Non, la PAC* actuelle n'est ni juste ni équilibrée ! Basée sur des aides à la surface, elle provoque concentration, agrandissement et spécialisation des productions ; raison principale de la disparition de nombreux paysans. Cette PAC* provoque des déséquilibres majeurs, aujourd'hui visibles et qui le seront encore davantage dans le futur avec les impossibilités de transmission des fermes et les grandes difficultés d'installation.

Rien ne peut justifier qu'une politique publique continue ainsi.

Bien sûr que le temps long existe et on ne part pas d'une feuille blanche, mais les moments de rupture et de changement sont indispensables pour avancer : çà, nous le savons toutes et tous sur nos fermes.

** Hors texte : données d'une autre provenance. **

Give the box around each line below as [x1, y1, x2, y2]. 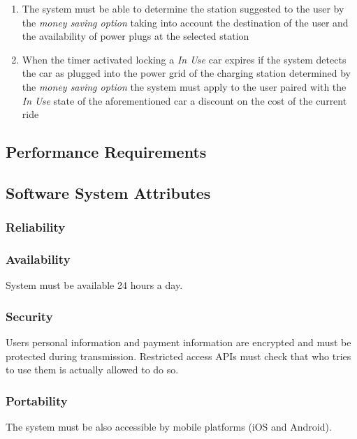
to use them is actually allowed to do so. [6, 362, 179, 377]
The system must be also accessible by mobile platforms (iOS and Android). [6, 419, 332, 434]
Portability [6, 392, 68, 409]
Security [6, 307, 53, 325]
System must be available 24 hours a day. [6, 278, 183, 292]
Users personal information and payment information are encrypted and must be [6, 335, 351, 350]
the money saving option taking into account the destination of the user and [22, 15, 349, 29]
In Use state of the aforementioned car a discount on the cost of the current [22, 93, 347, 107]

L'urgence sociale et l'urgence climatique imposent des changements profonds. Cela implique de passer par une évolution des aides à la surface vers des aides à l'actif, aux femmes et aux hommes qui produisent chaque jour.

Pourtant, les forces de l'immobilisme et du déni sont bien là et agissent partout pour maintenir le une répartition inégale et inacceptable des aides de la PAC*, refusant d'affronter la situation écologique et sociale de nos campagnes.

A ce jour, je ne me lancerai pas dans des pronostics sur les contours et les mesures de la prochaine PAC* : trop d'éléments sont encore en négociation à Bruxelles et dans les couloirs parisiens. Mais je peux assurément rappeler notre détermination pour changer la PAC*, pour dessiner l'agriculture française et européenne du futur avec des paysannes et des paysans nombreux ; une agriculture où chaque ferme est indispensable, chaque nouvelle ferme est précieuse !

Il ne faut pas rater l'occasion : en 2027, il sera peut-être trop tard!